PRESCRIPTION ASSESSMENT (REFRACTION)
This determines whether you are long-sighted, short-sighted, astigmatic, presbyopic, or have no optical error at all (emmetropic)
If you have a refractive error then the lenses needed to correct this will be determined
OBJECTIVE TESTS
This is where the Optometrist observes the results of the test to determine roughly what lenses are required for you. It gives a starting point before asking you questions but can also be used to determine a prescription in patients who are unable to read the chart eg very young children, or people with communication or learning difficulties
Either a RETINOSCOPE or an AUTOREFRACTOR could be used
SUBJECTIVE TESTS
These are used after the objective tests have provided a starting point. The Optometrist asks the patient with which lenses they can see better.

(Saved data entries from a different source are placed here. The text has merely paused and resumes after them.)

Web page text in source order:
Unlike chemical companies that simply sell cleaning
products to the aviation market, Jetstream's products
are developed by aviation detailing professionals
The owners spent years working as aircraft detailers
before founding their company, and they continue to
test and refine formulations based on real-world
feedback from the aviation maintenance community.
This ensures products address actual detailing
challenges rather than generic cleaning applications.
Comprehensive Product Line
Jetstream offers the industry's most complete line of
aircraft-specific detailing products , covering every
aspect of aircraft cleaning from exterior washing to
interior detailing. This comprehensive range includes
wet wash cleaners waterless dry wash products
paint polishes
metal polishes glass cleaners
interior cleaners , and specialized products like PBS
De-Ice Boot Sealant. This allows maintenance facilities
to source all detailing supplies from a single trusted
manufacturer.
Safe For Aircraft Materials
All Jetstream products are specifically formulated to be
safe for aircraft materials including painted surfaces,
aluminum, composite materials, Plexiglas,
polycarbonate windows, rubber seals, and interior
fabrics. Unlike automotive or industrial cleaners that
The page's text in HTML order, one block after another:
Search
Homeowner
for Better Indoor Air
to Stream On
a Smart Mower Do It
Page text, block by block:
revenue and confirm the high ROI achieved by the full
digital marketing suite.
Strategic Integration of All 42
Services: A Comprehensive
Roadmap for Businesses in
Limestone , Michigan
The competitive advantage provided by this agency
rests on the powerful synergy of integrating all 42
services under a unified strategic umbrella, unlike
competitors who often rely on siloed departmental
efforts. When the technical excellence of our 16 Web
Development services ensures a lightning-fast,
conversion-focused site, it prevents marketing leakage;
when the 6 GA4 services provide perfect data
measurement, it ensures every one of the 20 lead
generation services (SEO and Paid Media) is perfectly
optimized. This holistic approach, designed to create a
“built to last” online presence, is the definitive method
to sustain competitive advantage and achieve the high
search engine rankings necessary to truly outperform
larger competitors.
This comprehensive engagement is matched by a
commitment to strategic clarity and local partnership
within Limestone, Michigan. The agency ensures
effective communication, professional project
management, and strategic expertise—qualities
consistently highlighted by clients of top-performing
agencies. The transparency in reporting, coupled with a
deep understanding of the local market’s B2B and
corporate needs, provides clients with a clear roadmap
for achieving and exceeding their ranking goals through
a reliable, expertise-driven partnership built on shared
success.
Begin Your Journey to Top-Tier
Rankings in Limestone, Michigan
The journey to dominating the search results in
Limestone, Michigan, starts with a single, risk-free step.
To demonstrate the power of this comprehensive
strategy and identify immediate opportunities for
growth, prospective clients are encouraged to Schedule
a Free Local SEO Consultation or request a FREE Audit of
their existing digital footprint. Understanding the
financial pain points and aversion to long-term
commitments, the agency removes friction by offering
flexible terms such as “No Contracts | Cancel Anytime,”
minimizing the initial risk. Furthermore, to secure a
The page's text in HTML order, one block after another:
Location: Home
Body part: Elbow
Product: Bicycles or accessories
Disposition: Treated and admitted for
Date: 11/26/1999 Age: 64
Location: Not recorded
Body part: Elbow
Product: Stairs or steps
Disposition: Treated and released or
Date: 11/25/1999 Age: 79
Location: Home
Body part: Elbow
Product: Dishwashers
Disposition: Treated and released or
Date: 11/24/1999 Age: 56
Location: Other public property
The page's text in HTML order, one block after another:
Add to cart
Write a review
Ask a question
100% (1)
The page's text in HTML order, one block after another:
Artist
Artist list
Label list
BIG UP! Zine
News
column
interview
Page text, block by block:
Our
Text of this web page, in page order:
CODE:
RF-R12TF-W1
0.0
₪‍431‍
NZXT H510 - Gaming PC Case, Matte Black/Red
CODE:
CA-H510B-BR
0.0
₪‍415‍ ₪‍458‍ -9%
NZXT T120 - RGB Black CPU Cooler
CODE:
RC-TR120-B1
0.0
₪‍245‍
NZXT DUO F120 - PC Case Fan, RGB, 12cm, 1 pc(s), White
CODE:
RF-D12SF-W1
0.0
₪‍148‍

INTRAOCULAR PRESSURE (IOP)
This measures the pressure of the fluid within the eye using a TONOMETER
This can indicate the possible presence of GLAUCOMA
A NON-CONTACT tonometer is usually used which blows a puff of air at the eye. Several readings are normally taken to obtain an average.

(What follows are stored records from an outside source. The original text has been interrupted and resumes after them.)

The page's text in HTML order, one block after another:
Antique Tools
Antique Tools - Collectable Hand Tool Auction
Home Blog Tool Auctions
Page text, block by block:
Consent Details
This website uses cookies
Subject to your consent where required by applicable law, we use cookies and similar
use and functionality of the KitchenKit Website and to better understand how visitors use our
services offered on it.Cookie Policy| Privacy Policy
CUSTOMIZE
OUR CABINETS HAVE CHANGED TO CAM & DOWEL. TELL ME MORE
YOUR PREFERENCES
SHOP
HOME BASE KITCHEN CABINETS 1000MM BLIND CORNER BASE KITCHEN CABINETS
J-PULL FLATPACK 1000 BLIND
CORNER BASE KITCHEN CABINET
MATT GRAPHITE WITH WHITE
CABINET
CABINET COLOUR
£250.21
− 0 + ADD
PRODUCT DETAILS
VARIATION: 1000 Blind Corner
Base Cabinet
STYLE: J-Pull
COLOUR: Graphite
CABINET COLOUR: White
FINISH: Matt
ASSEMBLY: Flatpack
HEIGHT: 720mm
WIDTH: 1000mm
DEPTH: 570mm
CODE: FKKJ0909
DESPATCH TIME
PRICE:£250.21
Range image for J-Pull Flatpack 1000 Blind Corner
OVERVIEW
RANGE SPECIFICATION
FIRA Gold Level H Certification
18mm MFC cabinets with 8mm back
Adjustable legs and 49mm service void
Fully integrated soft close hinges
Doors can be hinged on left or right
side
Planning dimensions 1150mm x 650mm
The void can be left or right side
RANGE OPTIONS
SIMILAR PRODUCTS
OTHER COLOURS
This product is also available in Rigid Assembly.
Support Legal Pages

Alternatively a PERKINS tonometer is used which actually touches the eye and so requires the use of an anaesthetic drop first. This is sometimes referred to as the 'blue light' test because the instrument shines a blue light. It is similar to the test used in hospitals.
VISUAL FIELD SCREENING
This can indicate neurological problems and also detect the presence of GLAUCOMA. The patient's 'all round' vision is assessed and the Optometrist is looking for any areas where the patient cannot see or where the eye is not as sensitive as it should be. These areas are called FIELD DEFECTS.
COLOUR VISION
This can indicate problems with colour vision. Colour 'blindness' is normally a hereditary condition where certain shades of colours are more difficult, or impossible, to tell apart. It is almost invariably only found in men.
STEREOPSIS
This test is used to determine and measure how well a person can see in 3-D.
It is used mainly in children and can show up if the child has a 'lazy eye'.
Both eyes must work well and be working together to have 3-D vision.